When designing a help tool for students, our team, being a part of the main target audience, prioritizes creating user scenarios that are intuitive and user-friendly. By considering the most convenient pathways for users, we strive to ensure that our product meets the needs and expectations of our audience effectively.
Weekly Progress Report: #
This week, we’ve accomplished a lot towards achieving our goals in implementing the prototype. The prototype is ready and includes the following functionality:
Integration with Moodle:
Now it’s possible to save data from Moodle, including courses, modules, and resources. This data is stored in MongoDB for further use. If there are missing or updated files, the system identifies them so that the client can download the necessary files, which are then stored in MinIO.
Metadata Search and Indexing:
Implemented module metadata search through MongoDB indexing. The search algorithm utilizes frequency analysis, understanding of language syntax, lemmatization, stemming, and stop words to provide accurate results. The search returns results with a relevance score. Each result includes:
- Anchor URL: Points to a specific Moodle module.
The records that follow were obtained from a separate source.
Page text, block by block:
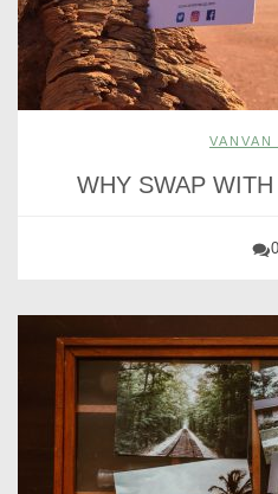
VANVAN
WHY SWAP
0
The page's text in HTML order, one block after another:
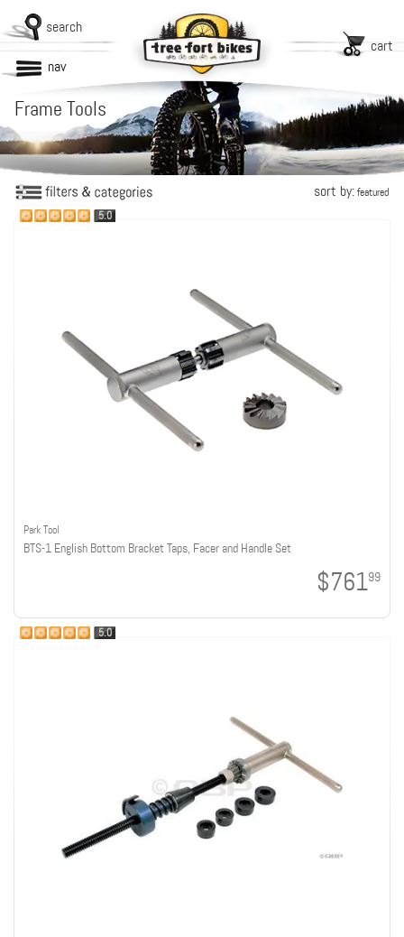
search
cart
nav
Frame Tools
sort by:featured
Park Tool
BTS-1 English Bottom Bracket Taps, Facer and Handle Set
$76199
5.0
5.0

- Preview URL: Points to our API, which redirects to a temporary file URL valid for one day.
Moodle Browser Extension:
Developed an extension with auto-login functionality for Moodle and quick links to current courses, significantly reducing navigation time within Moodle. The extension has been sent to Chrome Web Store and Mozilla Addons to make them available through browser extension markets.
Frontend Development:
Created a search page that queries file metadata. Search results are sorted by relevance. Implemented previews for PDF files and links to sources.
Telegram Parser Bot:
Developed a fully functional Telegram parser bot that collects data from Telegram channels and sends it to the server.
Challenges & Solutions #
It turned out that just a zip file is not suitable for delivering a browser extension, because… modern browsers will limit it. The only solution here is to upload the extension to browser’s extension store. To do this, we needed to describe the purpose of the extension, what data it collects, attach screenshots and source code. Moreover, we had to write a privacy policy for users. Mozilla Addons has already accepted our extension (the verification took three days), but there are problems related to application permissions. We also filled out an form on Chrome Web Store, but there is no response yet.
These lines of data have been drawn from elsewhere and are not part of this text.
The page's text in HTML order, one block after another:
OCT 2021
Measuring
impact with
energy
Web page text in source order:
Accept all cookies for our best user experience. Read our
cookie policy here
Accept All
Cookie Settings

Minio storage requires a dedicated domain, so we filled out an application with the IT department to get it.
The servers with video cards had outdated packages, some of them were able to be updated, but the cuda libraries could not be updated, so we had to limit the PyTorch version in our project.
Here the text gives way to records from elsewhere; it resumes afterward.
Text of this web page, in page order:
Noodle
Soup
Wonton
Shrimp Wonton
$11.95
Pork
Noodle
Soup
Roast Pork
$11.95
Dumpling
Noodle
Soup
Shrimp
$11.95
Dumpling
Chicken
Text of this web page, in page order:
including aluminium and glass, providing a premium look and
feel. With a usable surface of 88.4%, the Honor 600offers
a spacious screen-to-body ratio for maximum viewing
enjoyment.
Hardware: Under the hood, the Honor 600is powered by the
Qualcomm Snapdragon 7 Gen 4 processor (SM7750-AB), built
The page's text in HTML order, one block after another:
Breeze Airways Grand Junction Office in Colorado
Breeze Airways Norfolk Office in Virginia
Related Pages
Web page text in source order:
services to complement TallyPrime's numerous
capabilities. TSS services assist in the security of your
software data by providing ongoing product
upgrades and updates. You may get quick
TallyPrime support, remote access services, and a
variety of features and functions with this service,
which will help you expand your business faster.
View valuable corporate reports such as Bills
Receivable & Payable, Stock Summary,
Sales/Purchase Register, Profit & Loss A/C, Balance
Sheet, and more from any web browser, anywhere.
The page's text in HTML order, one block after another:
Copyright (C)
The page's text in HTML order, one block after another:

Conclusions & Next Steps #
Finally, we were able to see and click on the results of our work. It’s nice, we would like to keep the temp. We plan to continue to have weekly synchronization meetings where we outline work for the next sprint.
We would like to rework the “Search” page to match the Google Search style, and move the existing template into a separate “Ask” page because it suits LLM-generated answer more.
There are also plans to collect more data for our experiments in the field of AI, for this we will add a new remote ( Minio from backend part) to our DVC. We also need to speed up the PDF processing library, as it takes too much time.